-- Records --
* * * * * * *
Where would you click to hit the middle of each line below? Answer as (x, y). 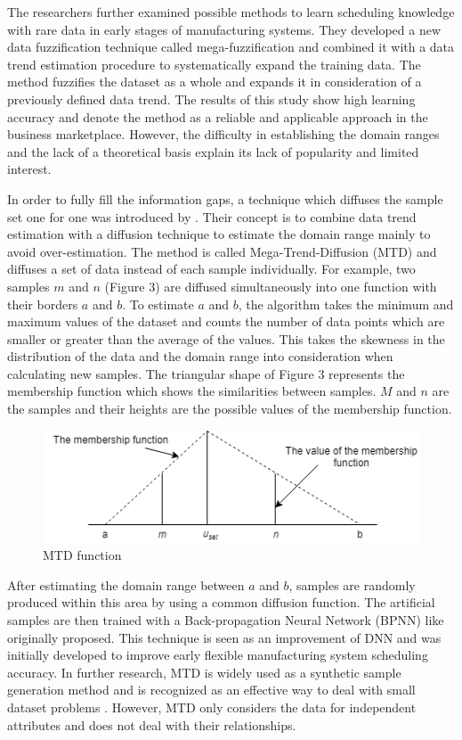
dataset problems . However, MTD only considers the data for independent (212, 707)
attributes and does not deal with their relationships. (152, 724)
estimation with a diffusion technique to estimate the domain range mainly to (219, 234)
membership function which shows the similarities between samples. (192, 391)
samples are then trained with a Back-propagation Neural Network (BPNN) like (226, 620)
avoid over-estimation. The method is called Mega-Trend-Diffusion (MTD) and (222, 251)
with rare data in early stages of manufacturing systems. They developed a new (224, 29)
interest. (29, 169)
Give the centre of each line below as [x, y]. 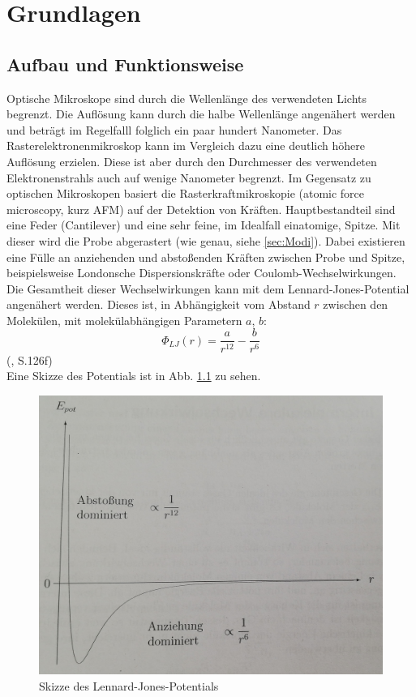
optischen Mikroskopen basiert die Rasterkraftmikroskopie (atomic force [186, 193]
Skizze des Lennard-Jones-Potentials [129, 685]
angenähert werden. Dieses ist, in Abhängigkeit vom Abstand [159, 304]
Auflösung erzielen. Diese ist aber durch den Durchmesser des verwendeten [192, 161]
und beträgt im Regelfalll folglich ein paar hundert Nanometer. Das [174, 129]
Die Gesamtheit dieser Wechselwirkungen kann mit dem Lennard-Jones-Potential [208, 288]
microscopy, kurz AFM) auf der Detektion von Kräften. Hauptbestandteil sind [201, 209]
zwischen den [356, 304]
* * * * * * *
-- What you will do --
What is needed is a word-for-word copy of the data above, free of any images.

-- Response to the exercise --
Where would you click to hit the middle of each line below? Answer as (x, y). 
dataset problems . However, MTD only considers the data for independent (212, 707)
attributes and does not deal with their relationships. (152, 724)
estimation with a diffusion technique to estimate the domain range mainly to (219, 234)
membership function which shows the similarities between samples. (192, 391)
samples are then trained with a Back-propagation Neural Network (BPNN) like (226, 620)
avoid over-estimation. The method is called Mega-Trend-Diffusion (MTD) and (222, 251)
with rare data in early stages of manufacturing systems. They developed a new (224, 29)
interest. (29, 169)
Give the centre of each line below as [x, y]. 
optischen Mikroskopen basiert die Rasterkraftmikroskopie (atomic force [186, 193]
Skizze des Lennard-Jones-Potentials [129, 685]
angenähert werden. Dieses ist, in Abhängigkeit vom Abstand [159, 304]
Auflösung erzielen. Diese ist aber durch den Durchmesser des verwendeten [192, 161]
und beträgt im Regelfalll folglich ein paar hundert Nanometer. Das [174, 129]
Die Gesamtheit dieser Wechselwirkungen kann mit dem Lennard-Jones-Potential [208, 288]
microscopy, kurz AFM) auf der Detektion von Kräften. Hauptbestandteil sind [201, 209]
zwischen den [356, 304]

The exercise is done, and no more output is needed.